*** Supplied records ***
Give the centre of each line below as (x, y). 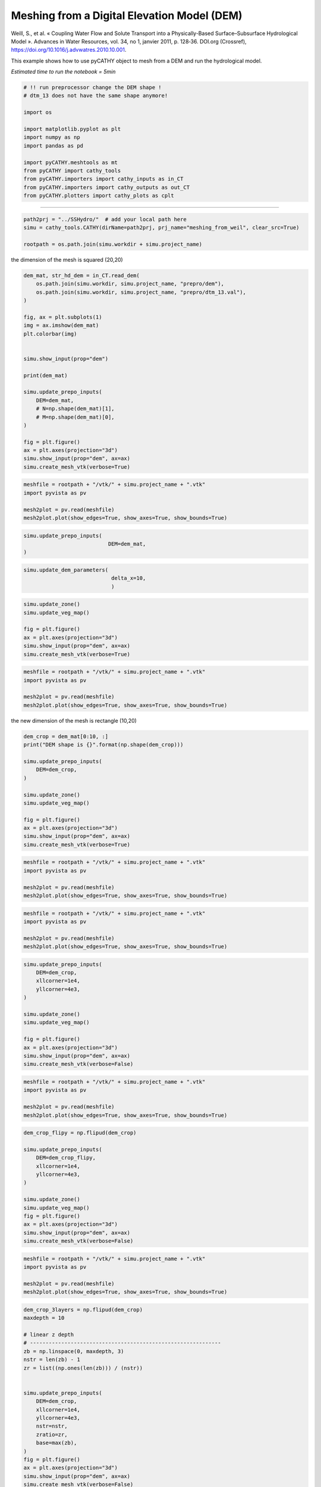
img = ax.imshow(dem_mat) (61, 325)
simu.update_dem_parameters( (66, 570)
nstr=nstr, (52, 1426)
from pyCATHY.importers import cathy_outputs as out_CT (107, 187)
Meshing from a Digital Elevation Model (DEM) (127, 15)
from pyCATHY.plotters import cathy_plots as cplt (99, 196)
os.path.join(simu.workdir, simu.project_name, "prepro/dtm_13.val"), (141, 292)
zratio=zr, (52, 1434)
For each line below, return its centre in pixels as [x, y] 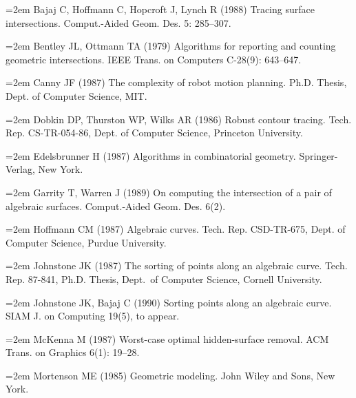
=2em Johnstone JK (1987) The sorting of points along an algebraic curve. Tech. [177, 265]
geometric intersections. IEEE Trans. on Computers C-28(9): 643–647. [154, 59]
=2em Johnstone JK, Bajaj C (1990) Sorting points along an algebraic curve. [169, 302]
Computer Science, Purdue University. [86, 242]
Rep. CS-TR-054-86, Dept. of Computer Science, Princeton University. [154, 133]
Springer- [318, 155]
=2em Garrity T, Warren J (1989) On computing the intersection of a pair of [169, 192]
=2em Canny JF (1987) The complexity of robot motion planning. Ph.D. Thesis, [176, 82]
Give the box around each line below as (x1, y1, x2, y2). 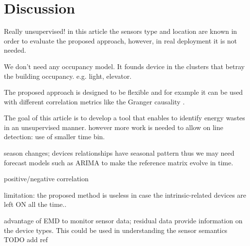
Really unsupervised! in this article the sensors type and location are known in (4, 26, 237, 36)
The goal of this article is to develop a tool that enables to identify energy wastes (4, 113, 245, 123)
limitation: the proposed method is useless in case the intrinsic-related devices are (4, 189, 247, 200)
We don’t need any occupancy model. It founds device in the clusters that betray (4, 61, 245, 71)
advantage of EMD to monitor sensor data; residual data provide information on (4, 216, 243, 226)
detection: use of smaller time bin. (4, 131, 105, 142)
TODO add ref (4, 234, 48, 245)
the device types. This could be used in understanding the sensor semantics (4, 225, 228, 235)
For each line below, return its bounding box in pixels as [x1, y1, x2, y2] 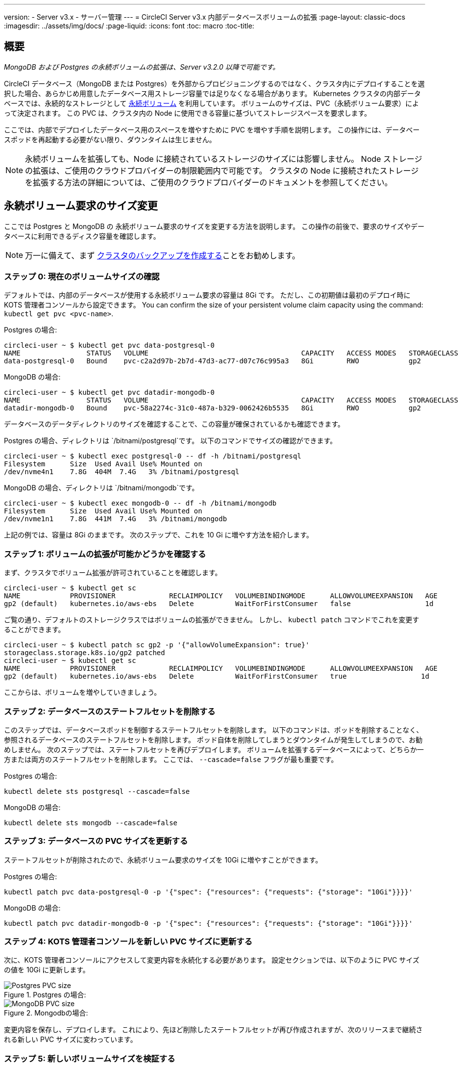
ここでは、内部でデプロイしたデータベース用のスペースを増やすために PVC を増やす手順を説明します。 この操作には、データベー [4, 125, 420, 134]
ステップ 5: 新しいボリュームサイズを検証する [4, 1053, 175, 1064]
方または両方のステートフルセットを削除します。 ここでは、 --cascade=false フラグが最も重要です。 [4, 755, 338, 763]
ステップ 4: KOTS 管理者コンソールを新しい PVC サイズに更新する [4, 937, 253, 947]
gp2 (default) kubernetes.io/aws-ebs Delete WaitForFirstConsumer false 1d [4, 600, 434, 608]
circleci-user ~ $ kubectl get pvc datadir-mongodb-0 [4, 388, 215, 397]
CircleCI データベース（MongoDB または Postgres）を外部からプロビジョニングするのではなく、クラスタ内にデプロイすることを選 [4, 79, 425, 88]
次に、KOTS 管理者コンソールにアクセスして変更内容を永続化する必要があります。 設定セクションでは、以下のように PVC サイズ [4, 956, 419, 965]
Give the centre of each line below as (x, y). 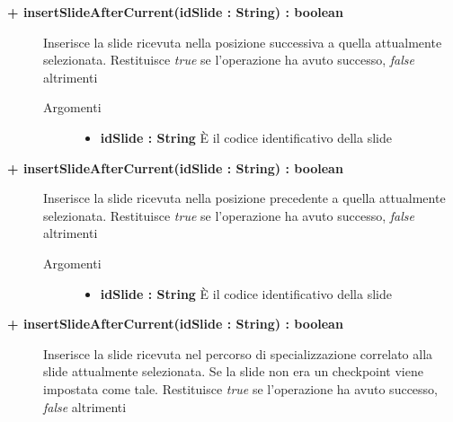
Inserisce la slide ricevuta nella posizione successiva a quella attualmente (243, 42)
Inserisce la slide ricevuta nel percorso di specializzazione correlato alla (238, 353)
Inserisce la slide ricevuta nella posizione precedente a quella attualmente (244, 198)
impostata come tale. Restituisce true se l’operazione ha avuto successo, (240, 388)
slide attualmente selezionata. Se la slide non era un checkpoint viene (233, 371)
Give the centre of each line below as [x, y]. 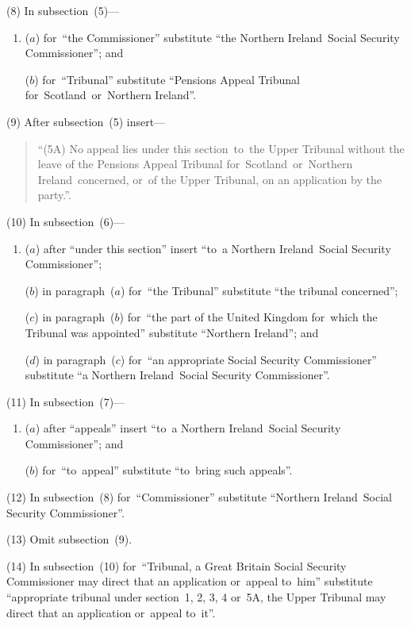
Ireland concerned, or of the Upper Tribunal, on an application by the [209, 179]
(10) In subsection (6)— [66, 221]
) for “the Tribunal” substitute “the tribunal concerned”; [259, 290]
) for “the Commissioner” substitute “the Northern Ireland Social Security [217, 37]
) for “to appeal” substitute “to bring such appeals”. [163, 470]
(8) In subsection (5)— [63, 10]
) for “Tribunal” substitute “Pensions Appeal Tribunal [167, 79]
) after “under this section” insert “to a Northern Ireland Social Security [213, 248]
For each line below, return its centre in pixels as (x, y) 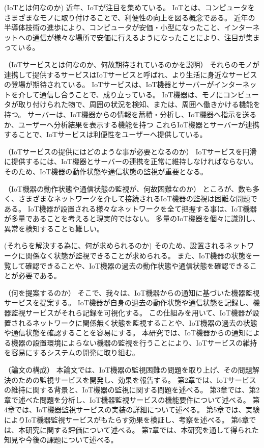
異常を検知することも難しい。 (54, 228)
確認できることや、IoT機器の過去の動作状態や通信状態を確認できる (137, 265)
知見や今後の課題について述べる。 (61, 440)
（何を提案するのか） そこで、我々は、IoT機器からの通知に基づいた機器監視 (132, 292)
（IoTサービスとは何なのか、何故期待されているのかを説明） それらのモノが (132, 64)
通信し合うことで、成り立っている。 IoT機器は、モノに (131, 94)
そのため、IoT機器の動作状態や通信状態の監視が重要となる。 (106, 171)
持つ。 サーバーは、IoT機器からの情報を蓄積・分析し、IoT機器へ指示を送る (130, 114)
*** End of Supplied records ***
*** Supplied records ***
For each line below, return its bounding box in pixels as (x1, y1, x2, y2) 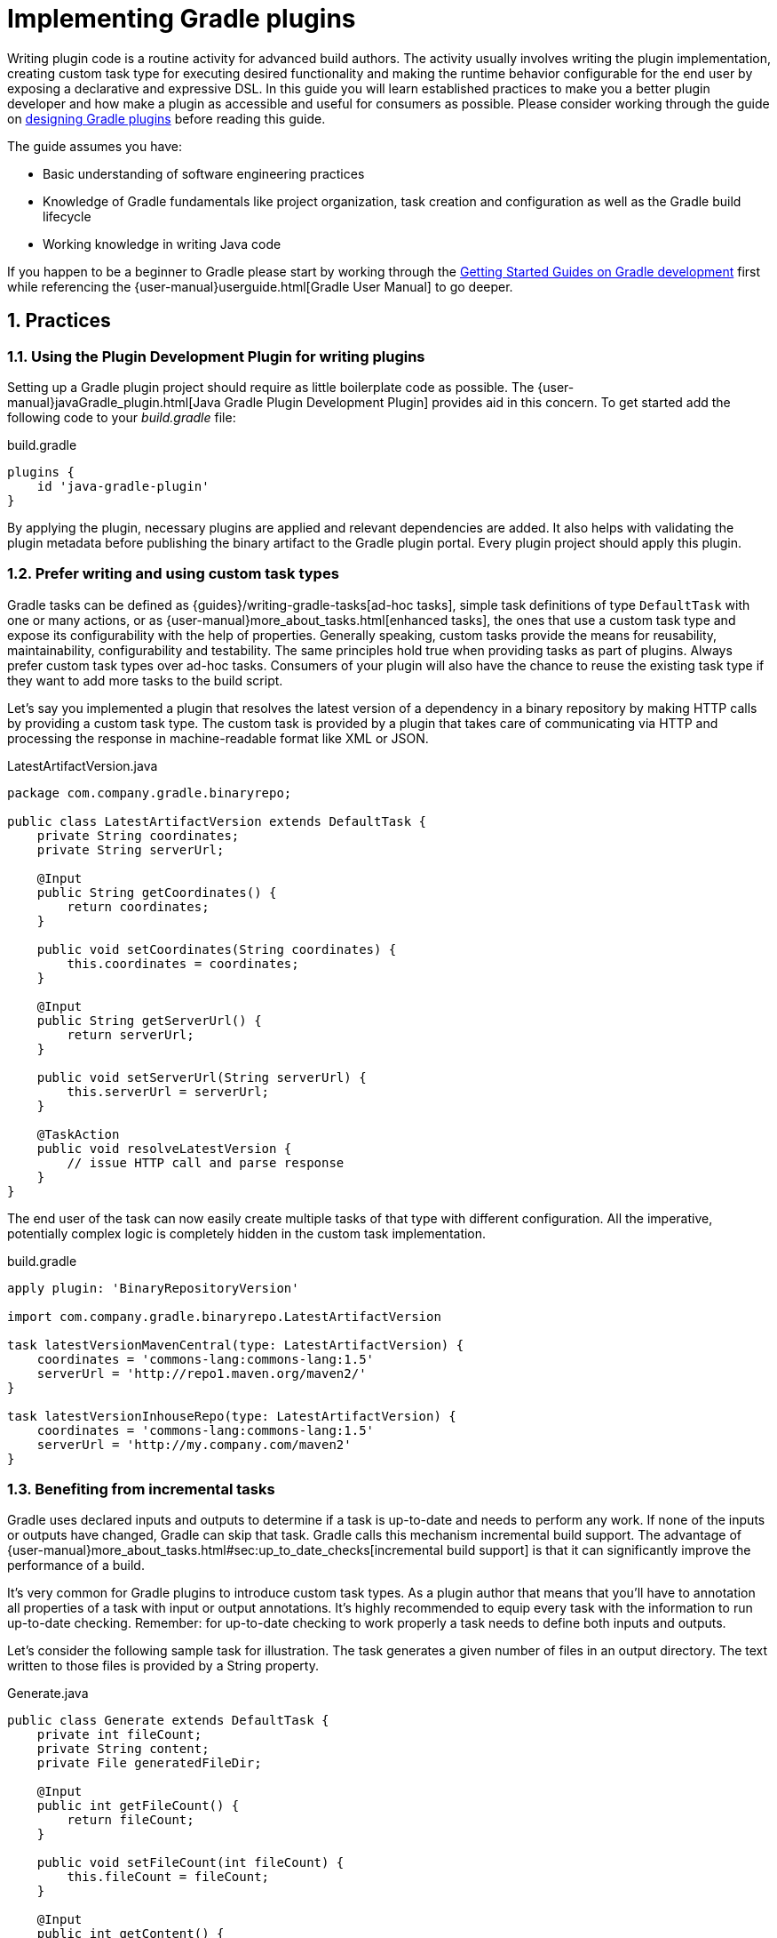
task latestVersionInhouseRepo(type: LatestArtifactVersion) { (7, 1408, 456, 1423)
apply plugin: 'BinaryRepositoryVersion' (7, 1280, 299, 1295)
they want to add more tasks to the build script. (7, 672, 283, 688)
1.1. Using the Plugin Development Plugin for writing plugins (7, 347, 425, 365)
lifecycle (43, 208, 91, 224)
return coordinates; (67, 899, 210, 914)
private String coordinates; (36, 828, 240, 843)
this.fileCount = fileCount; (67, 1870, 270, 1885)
*** End of Supplied records ***
*** Supplied records ***
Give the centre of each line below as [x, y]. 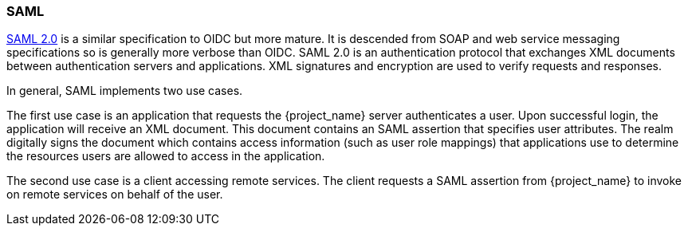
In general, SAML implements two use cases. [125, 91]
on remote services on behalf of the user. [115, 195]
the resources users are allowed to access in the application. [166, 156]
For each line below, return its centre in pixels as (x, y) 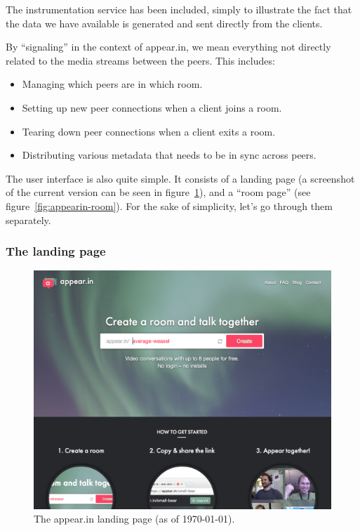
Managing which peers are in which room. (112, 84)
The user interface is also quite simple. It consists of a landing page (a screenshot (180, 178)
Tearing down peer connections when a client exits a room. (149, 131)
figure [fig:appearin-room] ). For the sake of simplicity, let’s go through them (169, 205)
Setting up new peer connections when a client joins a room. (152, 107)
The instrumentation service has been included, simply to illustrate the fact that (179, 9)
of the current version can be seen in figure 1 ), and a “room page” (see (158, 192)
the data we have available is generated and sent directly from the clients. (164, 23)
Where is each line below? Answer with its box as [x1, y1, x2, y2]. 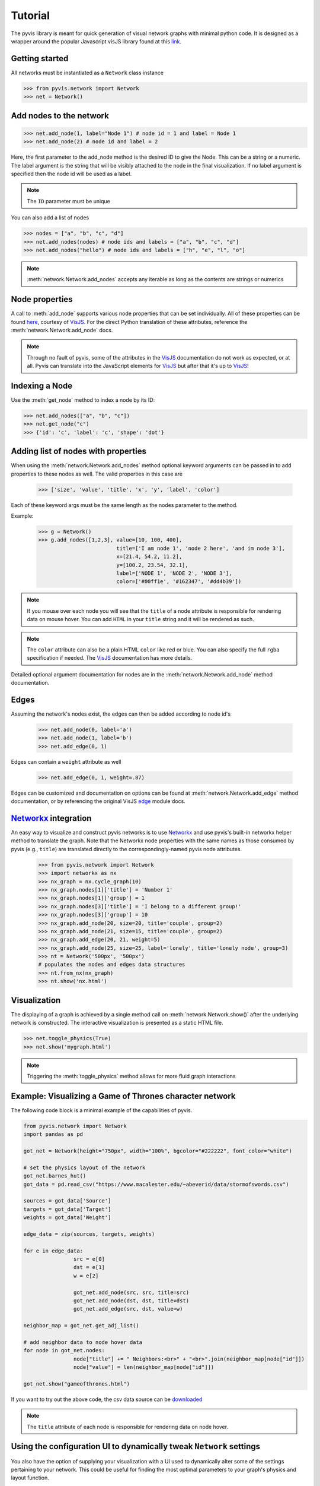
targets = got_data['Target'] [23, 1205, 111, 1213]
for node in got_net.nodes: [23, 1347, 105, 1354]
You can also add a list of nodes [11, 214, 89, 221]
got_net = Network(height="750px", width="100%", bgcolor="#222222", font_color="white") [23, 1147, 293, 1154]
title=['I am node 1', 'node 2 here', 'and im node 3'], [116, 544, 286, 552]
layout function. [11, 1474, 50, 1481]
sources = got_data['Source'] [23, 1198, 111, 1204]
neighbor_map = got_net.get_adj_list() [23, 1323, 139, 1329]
*** End of Supplied records ***
Look over the listing above. Pick out and copy every line that includes "article".

* **Task solution**
Really unsupervised! in this article the sensors type and location are known in (4, 26, 237, 36)
The goal of this article is to develop a tool that enables to identify energy wastes (4, 113, 245, 123)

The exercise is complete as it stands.